■ PROMPT: All records below are to be set down precisely as written, excluding pictures.

(Items from a data source)
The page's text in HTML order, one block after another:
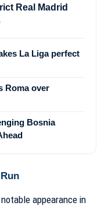
Real Madrid
La Liga perfect
Roma over
Bosnia
appearance in
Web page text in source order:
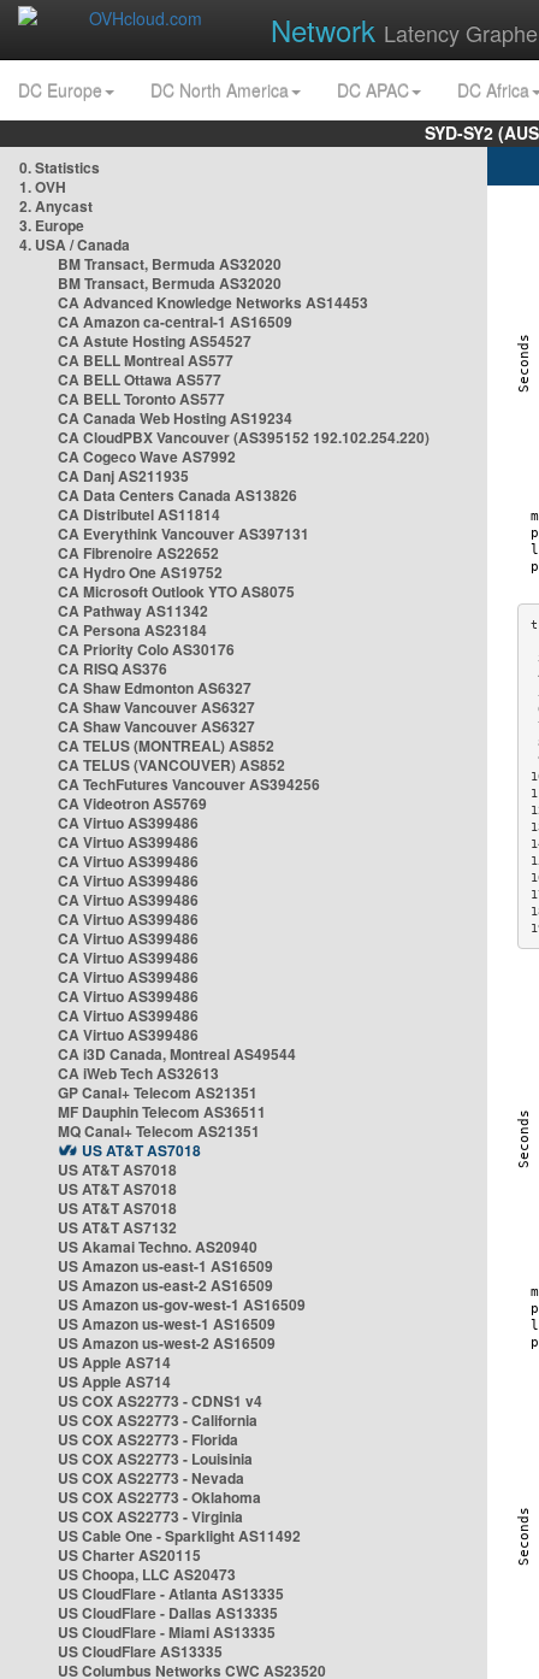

■ OUTPUT:
The page's text in HTML order, one block after another:
Real Madrid
La Liga perfect
Roma over
Bosnia
appearance in
Web page text in source order:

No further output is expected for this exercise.